### [What the exercise asks]
The word "Hosted" marks the lines to find; copy every such line from the data below.

(Items from a dataset)

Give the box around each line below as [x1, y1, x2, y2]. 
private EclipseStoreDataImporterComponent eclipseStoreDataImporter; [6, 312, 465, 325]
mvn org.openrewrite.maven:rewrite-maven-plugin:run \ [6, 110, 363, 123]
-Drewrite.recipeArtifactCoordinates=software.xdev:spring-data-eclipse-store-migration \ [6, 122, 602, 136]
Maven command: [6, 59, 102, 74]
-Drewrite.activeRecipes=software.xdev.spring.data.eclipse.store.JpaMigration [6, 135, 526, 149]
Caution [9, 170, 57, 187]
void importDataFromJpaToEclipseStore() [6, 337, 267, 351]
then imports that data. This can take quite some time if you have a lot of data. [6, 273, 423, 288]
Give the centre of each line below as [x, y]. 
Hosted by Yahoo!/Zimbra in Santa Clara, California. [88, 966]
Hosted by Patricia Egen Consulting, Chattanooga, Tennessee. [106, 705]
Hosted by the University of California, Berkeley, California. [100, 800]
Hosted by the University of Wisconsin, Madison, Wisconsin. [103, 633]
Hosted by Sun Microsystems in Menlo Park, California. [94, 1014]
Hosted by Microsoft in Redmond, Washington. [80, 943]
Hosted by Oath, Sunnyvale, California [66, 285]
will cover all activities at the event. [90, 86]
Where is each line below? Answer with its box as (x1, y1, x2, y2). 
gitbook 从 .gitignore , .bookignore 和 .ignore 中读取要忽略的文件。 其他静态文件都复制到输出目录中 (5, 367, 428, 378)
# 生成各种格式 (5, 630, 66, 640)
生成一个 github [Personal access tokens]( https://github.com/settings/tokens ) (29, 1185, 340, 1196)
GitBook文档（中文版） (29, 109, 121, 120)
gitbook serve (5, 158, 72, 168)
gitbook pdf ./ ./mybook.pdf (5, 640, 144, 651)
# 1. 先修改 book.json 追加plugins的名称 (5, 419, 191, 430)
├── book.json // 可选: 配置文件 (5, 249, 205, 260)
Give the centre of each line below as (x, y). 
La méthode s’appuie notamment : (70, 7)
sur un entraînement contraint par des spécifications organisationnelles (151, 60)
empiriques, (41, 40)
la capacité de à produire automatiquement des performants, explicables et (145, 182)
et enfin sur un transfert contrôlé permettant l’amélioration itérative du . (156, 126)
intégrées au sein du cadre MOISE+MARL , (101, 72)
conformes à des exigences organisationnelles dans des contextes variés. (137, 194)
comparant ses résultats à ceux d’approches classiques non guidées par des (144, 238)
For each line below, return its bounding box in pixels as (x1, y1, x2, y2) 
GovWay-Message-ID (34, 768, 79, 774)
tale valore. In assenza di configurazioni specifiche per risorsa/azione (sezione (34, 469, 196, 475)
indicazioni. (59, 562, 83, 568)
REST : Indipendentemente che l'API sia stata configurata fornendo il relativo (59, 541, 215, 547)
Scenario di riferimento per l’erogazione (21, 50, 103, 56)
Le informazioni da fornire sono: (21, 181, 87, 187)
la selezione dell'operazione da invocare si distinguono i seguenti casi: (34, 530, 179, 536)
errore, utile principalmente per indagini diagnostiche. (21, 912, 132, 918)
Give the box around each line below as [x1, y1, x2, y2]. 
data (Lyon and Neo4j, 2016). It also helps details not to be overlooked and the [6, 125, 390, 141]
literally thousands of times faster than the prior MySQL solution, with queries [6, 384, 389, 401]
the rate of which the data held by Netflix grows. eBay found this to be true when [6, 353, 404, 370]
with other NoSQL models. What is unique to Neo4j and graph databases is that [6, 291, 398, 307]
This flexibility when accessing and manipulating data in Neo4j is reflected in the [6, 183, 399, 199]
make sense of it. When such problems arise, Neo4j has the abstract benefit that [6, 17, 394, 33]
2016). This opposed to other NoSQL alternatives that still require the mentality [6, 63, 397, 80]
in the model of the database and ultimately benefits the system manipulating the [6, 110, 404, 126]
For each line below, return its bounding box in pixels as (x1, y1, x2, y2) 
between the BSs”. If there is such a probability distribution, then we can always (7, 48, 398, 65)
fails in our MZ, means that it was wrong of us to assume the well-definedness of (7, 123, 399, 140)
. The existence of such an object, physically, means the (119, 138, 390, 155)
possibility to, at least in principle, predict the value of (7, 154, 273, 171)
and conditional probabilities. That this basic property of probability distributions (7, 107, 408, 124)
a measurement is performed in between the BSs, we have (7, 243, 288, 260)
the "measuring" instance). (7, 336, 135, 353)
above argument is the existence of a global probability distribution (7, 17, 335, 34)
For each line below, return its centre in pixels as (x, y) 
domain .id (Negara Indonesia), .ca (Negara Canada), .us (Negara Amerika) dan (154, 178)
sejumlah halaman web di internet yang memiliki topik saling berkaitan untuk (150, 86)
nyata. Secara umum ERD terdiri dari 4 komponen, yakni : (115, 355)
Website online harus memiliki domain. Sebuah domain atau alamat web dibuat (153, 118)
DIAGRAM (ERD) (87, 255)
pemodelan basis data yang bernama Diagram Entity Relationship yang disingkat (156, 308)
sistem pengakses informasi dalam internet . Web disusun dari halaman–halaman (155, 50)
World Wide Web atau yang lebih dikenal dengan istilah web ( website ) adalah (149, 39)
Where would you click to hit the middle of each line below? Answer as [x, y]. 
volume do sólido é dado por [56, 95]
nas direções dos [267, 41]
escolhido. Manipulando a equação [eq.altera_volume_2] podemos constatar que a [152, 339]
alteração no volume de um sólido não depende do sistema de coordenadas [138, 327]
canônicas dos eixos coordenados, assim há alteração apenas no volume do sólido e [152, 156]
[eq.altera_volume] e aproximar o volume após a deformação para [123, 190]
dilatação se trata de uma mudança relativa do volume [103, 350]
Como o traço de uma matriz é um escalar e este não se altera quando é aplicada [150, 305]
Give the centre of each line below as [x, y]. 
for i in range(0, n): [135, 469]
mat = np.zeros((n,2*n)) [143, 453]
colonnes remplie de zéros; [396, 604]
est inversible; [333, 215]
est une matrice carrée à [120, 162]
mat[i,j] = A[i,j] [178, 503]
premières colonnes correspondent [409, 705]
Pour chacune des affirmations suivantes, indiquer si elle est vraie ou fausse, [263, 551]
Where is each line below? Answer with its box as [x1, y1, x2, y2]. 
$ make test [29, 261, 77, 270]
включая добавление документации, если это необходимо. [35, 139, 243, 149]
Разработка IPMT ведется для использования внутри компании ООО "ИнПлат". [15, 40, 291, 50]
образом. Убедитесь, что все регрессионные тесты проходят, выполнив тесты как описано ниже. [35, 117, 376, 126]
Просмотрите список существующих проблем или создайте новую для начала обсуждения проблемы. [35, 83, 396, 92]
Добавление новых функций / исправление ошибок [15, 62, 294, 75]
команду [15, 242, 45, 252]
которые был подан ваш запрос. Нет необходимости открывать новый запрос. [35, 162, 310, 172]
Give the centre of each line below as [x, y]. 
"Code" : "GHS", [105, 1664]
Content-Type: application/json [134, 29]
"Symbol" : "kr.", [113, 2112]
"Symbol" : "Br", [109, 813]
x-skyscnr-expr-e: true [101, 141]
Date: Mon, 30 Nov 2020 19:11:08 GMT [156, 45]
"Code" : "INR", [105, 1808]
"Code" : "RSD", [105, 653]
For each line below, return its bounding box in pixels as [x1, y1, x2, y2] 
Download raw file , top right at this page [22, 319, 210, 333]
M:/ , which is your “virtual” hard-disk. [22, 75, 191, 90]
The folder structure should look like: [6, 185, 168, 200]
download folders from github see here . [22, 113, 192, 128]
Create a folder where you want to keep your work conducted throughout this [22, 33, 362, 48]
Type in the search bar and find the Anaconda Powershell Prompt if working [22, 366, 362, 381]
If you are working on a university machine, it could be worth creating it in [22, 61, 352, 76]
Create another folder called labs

### [Result for this task]
Hosted by Yahoo!/Zimbra in Santa Clara, California. [88, 966]
Hosted by Patricia Egen Consulting, Chattanooga, Tennessee. [106, 705]
Hosted by the University of California, Berkeley, California. [100, 800]
Hosted by the University of Wisconsin, Madison, Wisconsin. [103, 633]
Hosted by Sun Microsystems in Menlo Park, California. [94, 1014]
Hosted by Microsoft in Redmond, Washington. [80, 943]
Hosted by Oath, Sunnyvale, California [66, 285]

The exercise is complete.